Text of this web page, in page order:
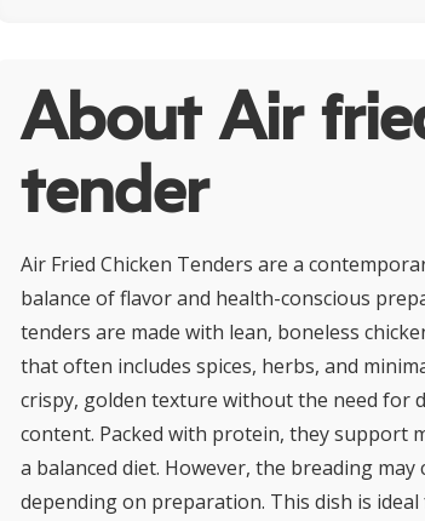
About Air
tender
Air Fried Chicken Tenders are a
balance of flavor and health-conscious
tenders are made with lean, boneless
that often includes spices, herbs, and
crispy, golden texture without the need for
content. Packed with protein, they support
a balanced diet. However, the breading
depending on preparation. This dish is

■ **Brief**: The entries above are to be repeated in full, except for their pictures.

■ **Written solution**:
Text of this web page, in page order:
About Air
tender
Air Fried Chicken Tenders are a
balance of flavor and health-conscious
tenders are made with lean, boneless
that often includes spices, herbs, and
crispy, golden texture without the need for
content. Packed with protein, they support
a balanced diet. However, the breading
depending on preparation. This dish is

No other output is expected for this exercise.